🚀[FEA]: Example demonstrating how to create local dataset for inference
Is this a new feature, an improvement, or a change to existing functionality?
New Feature
How would you describe the priority of this feature request
Medium
Please provide a clear description of problem you would like to solve.
We need an example that demonstrates how to use the data sources to dump into a zarr store, then use that zarr store to run inference.
This type of workflow is particular relevant for more evaluation inference workflows.
Hi @NickGeneva ,
+1 on this one. I am currently struggling to understand how can I use locally stored zarr / netcdf for initialisation of the forecasts. This example would be of high relevance for running inference on GPUs that do not have an explicit access to internet (e.g. supercomputers).

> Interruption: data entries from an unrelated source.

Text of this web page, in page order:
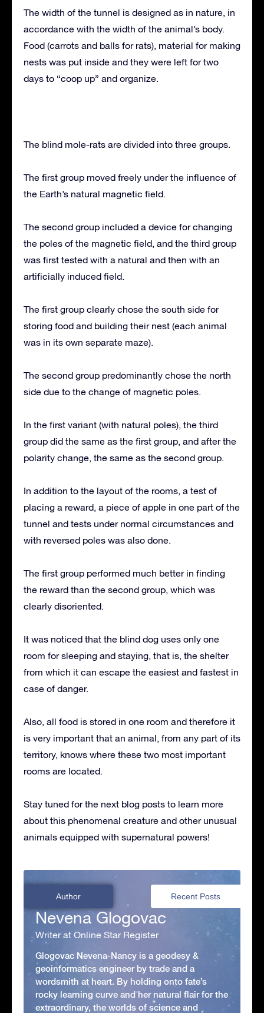
The width of the tunnel is designed as in nature, in
accordance with the width of the animal’s body.
Food (carrots and balls for rats), material for making
nests was put inside and they were left for two
days to “coop up” and organize.
The blind mole-rats are divided into three groups.
The first group moved freely under the influence of
the Earth’s natural magnetic field.
The second group included a device for changing
the poles of the magnetic field, and the third group
was first tested with a natural and then with an
artificially induced field.
The first group clearly chose the south side for
storing food and building their nest (each animal
was in its own separate maze).
The second group predominantly chose the north
side due to the change of magnetic poles.
In the first variant (with natural poles), the third
group did the same as the first group, and after the
polarity change, the same as the second group.
In addition to the layout of the rooms, a test of
placing a reward, a piece of apple in one part of the
tunnel and tests under normal circumstances and
with reversed poles was also done.
The first group performed much better in finding
the reward than the second group, which was
clearly disoriented.
It was noticed that the blind dog uses only one
room for sleeping and staying, that is, the shelter
from which it can escape the easiest and fastest in
case of danger.
Also, all food is stored in one room and therefore it
is very important that an animal, from any part of its
territory, knows where these two most important
rooms are located.
Stay tuned for the next blog posts to learn more
about this phenomenal creature and other unusual
animals equipped with supernatural powers!
Author Recent Posts
Nevena Glogovac
Writer at Online Star Register
Glogovac Nevena-Nancy is a geodesy &
geoinformatics engineer by trade and a
wordsmith at heart. By holding onto fate’s
rocky learning curve and her natural flair for the
extraordinary, the worlds of science and
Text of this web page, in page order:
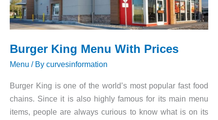
Burger King Menu With Prices
Menu / By curvesinformation
Burger King is one of the world’s most popular fast food
chains. Since it is also highly famous for its main menu
items, people are always curious to know what is on its
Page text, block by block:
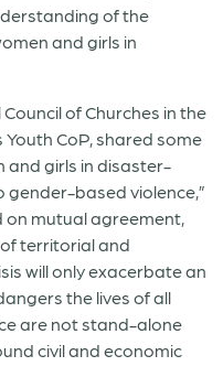
of the
and girls in
of Churches in the
Youth CoP, shared some
and girls in disaster-
based violence,”
on mutual agreement,
territorial and
will only exacerbate an
the lives of all
are not stand-alone
civil and economic
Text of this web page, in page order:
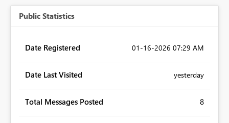
Public Statistics
Date Registered ‎01-16-2026 07:29 AM
Date Last Visited yesterday
Total Messages Posted 8
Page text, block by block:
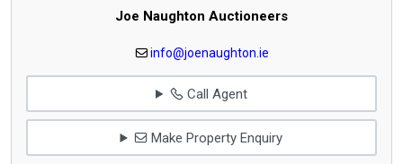
Joe Naughton Auctioneers
info@joenaughton.ie
Call Agent
Make Property Enquiry
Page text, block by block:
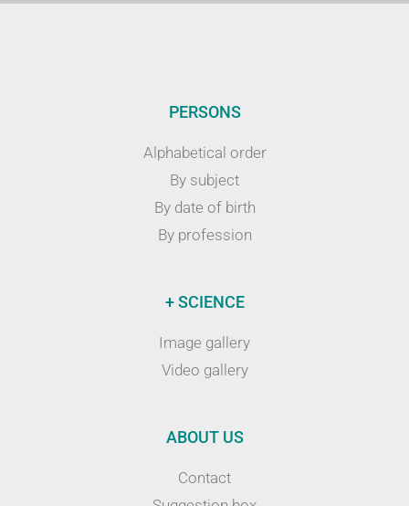
PERSONS
Alphabetical order
By subject
By date of birth
By profession
+ SCIENCE
Image gallery
Video gallery
ABOUT US
Contact
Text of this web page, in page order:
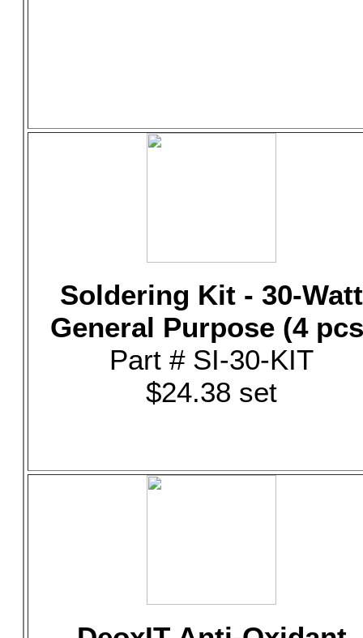
Soldering Kit - 30-Watt
General Purpose (4
Part # SI-30-KIT
$24.38 set

I'd be happy to work on that example in case you are looking for support.
Thanks !
--- More (optional) context and questions from my use case ---
- How can I reuse the downloaded data (placed in
.cache/eath2studio/<api_name>) without pinging the API again, e.g. without an internet connexion ? It seems that even the persistent cache management somehow needs to ping the APIs, even when the files are already downloaded in the cache.
I am struggling to understand how locally stored files can be used directly as inputs to the model. I feel that there is a solution with classes in earth2studio/data/xr.py, such as DatasetFile.
- How can classes such as DatasetFile be used ? What are the requirements for the files (variables names, dims, ...) for a seamless implementation of DatasetFile?